Below is an example annotation pipeline you can run using your local resources. Copy the contents into a text file named annotation_pipeline_local.yaml.

preamble:
summary: Local pipeline
input_reference_genome: my_genome

annotators:
- effect_annotator:
    gene_models: my_genemodel
    attributes:
    - worst_effect
    - gene_list
    - genes

- position_score:
    resource_id: my_position

- normalize_allele_annotator
- allele_score:
    resource_id: my_allele
    input_annotatable: normalized_allele

- gene_score_annotator:
    resource_id: my_genescore
    input_gene_list: gene_list

Run the following command to annotate your variants using this pipeline.

annotate_columns variants.txt annotation_pipeline_local.yaml

This will create a variants_annotated.txt file with the following content:

chrom	pos	ref	alt	worst_effect	genes	phyloP7way	am_pathogenicity	am_class	my_genescore
chr14	21415880	G	A	nonsense	CHD8	0.917			{‘CHD8’: 9}
chr17	7674904	TCT	T	frame-shift	TP53	-0.12	0.151	likely_benignlikely_benignlikely_benignlikely_benignlikely_benignlikely_benignlikely_benignlikely_benignlikely_benign	{‘TP53’: 3}
chr7	117587806	G	A	missense	CFTR	0.917	0.99	likely_pathogenic	{‘CFTR’: 7}

You can now annotate your variants for gene effects using the latest genomic assembly (GRCh38-p14), the MANE gene model (v1.5), PhyloP7, and AlphaMissense — entirely offline. Simply comment out the Iossifov Lab GRR resource in your .grr_definition.yaml file, disconnect from the network, and run the annotation locally.

id: "development"
type: group
children:
#- id: "GRR"
#  type: "url"
#  url: "https://grr.iossifovlab.com"

- id: "my_GRR"
type: "directory"
directory: "/Users/muratcokol/Desktop/my_GRR"

miniGRR: a template GRR

Defining new genomic resources can feel a bit abstract at first: different resource types expect different file formats (FASTA, BigWig, tabix-indexed TSV/VCF, …), coordinate conventions (0-based vs 1-based), and configuration options in genomic_resource.yaml. To make this concrete, we provide miniGRR, a small, self-contained Genomic Resource Repository on GitHub that you can use as a template.

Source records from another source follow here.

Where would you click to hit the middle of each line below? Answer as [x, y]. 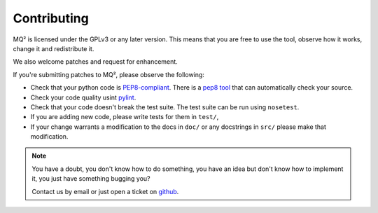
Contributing [51, 18]
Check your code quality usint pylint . [83, 97]
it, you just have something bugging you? [91, 179]
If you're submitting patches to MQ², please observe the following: [108, 74]
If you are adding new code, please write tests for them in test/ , [125, 117]
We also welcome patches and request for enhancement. [95, 62]
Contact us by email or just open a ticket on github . [105, 191]
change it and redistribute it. [54, 48]
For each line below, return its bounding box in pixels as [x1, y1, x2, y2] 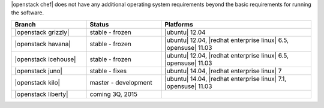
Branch [14, 20, 36, 28]
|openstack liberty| [14, 90, 68, 98]
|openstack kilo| [14, 78, 60, 86]
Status [89, 20, 109, 28]
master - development [89, 78, 152, 86]
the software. [11, 9, 44, 16]
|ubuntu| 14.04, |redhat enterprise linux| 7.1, [164, 74, 287, 83]
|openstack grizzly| [14, 28, 70, 36]
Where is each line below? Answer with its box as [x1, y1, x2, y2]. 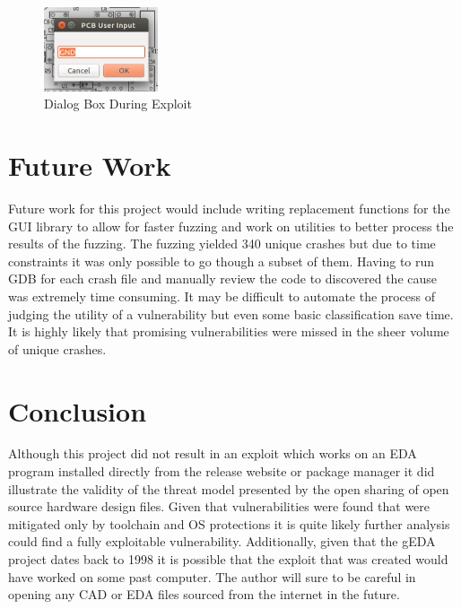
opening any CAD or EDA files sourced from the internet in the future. [8, 585, 400, 604]
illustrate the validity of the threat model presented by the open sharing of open [8, 479, 449, 498]
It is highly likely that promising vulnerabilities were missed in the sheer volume [8, 322, 449, 341]
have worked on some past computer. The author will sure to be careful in [8, 567, 416, 586]
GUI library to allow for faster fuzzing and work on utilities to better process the [8, 216, 454, 235]
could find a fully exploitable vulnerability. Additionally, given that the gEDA [8, 532, 436, 551]
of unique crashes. [8, 339, 107, 358]
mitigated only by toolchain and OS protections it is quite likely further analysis [8, 514, 450, 533]
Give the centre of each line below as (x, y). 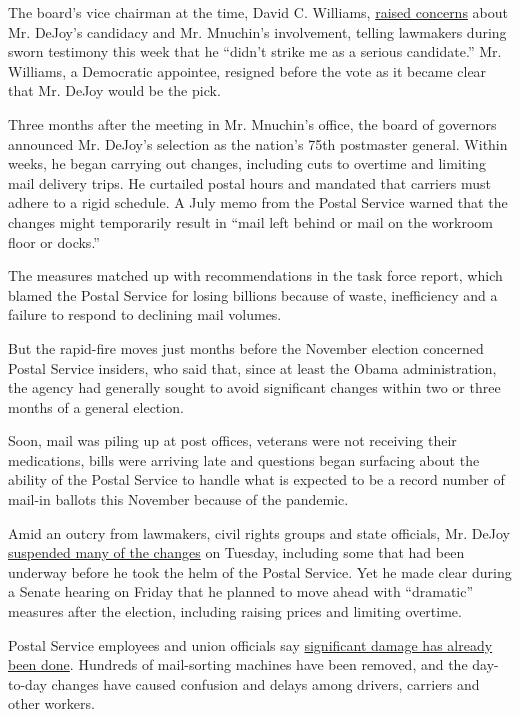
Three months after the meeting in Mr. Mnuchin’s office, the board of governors (252, 123)
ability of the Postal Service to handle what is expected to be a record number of (256, 479)
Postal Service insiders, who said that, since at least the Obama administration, (252, 367)
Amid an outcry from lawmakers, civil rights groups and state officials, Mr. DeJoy (259, 532)
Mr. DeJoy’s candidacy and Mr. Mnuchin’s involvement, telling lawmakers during (257, 31)
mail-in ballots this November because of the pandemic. (178, 499)
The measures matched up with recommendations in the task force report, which (255, 275)
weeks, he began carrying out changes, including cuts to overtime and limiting (247, 163)
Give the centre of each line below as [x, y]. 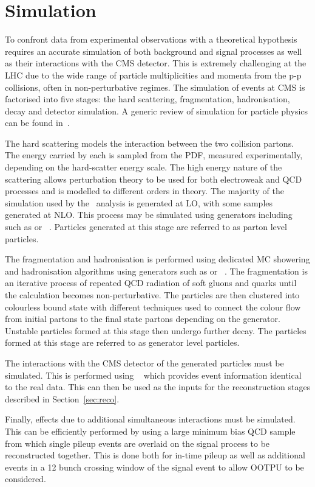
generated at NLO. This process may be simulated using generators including [149, 215]
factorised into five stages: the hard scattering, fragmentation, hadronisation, [147, 99]
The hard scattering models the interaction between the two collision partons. [150, 143]
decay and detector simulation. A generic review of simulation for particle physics [157, 110]
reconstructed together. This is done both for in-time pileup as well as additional [155, 455]
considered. [25, 479]
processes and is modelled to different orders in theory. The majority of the [144, 191]
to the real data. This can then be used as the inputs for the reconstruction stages [158, 387]
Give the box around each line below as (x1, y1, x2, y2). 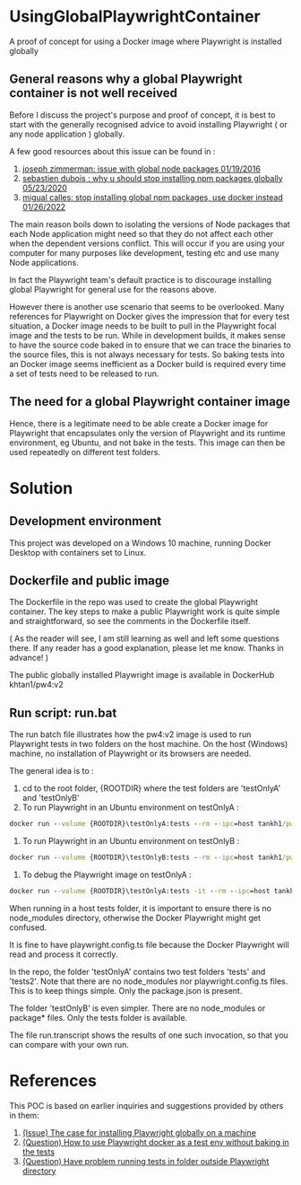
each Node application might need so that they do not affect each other (9, 228, 274, 239)
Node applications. (9, 257, 79, 268)
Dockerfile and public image (9, 573, 170, 588)
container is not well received (9, 85, 177, 101)
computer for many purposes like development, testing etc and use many (9, 247, 279, 258)
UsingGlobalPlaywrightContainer (9, 6, 262, 27)
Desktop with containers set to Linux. (9, 547, 147, 557)
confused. (9, 922, 47, 933)
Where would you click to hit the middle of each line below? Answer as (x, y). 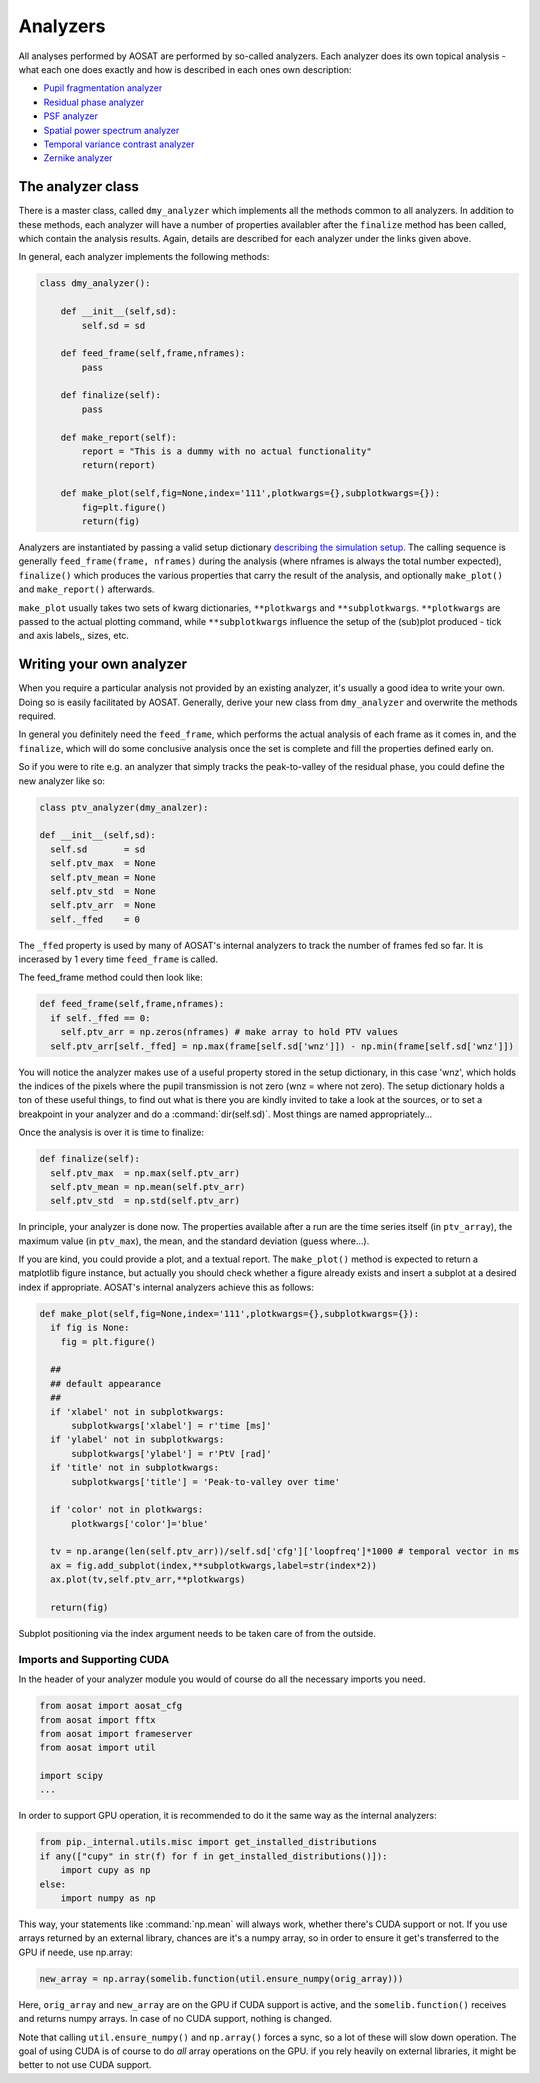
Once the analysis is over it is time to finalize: (111, 1132)
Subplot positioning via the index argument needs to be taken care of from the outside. (197, 1634)
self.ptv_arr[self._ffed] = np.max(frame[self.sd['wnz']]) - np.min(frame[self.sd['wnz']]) (282, 1046)
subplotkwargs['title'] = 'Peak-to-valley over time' (206, 1481)
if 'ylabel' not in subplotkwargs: (137, 1439)
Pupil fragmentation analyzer (103, 88)
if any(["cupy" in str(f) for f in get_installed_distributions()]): (213, 1856)
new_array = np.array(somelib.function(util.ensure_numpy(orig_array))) (221, 1978)
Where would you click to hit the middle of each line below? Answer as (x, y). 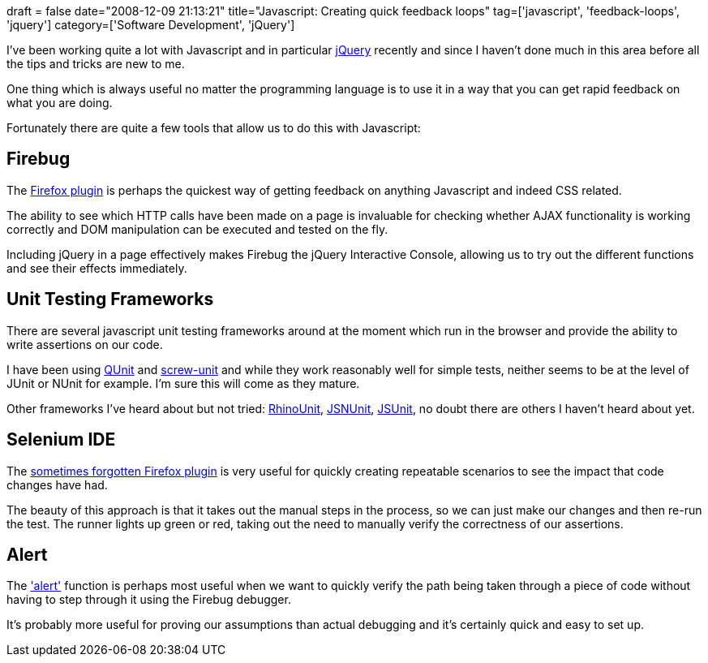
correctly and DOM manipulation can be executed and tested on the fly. (197, 229)
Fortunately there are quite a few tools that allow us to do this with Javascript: (214, 128)
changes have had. (57, 484)
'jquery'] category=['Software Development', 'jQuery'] (151, 25)
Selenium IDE (61, 440)
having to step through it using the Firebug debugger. (149, 600)
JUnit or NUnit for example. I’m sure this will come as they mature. (183, 383)
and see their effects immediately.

You can clone miniGRR with:

git clone https://github.com/iossifovlab/mini_grr.git
cd mini_grr

miniGRR contains a toy genome (two short chromosomes, 20 nucleotides each) with ready-made genomic_resource.yaml descriptors, plus minimal examples of gene models (RefSeq- and GTF-style, one gene per chromosome), position scores, allele scores, gene scores and gene sets. The resources span common file types (e.g., TSV/tabix, BedGraph/BigWig, VCF) and both 0-based and 1-based coordinate conventions, so you can see exactly how formats and offsets are declared in practice.

Once cloned, you can point GAIn to miniGRR in your .grr_definition.yaml and run pipelines against it on a laptop to verify that your installation and configuration work as expected. After you understand how a given resource is structured, you can swap in your own data (for example, replace the mini FASTA with a real assembly, or replace a toy score track with your own) by editing the corresponding genomic_resource.yaml. In this way, miniGRR serves as a template GRR that demonstrates directory layout, metadata fields, and attribute wiring with minimal compute, making it easier to bootstrap a private GRR and extend it resource by resource.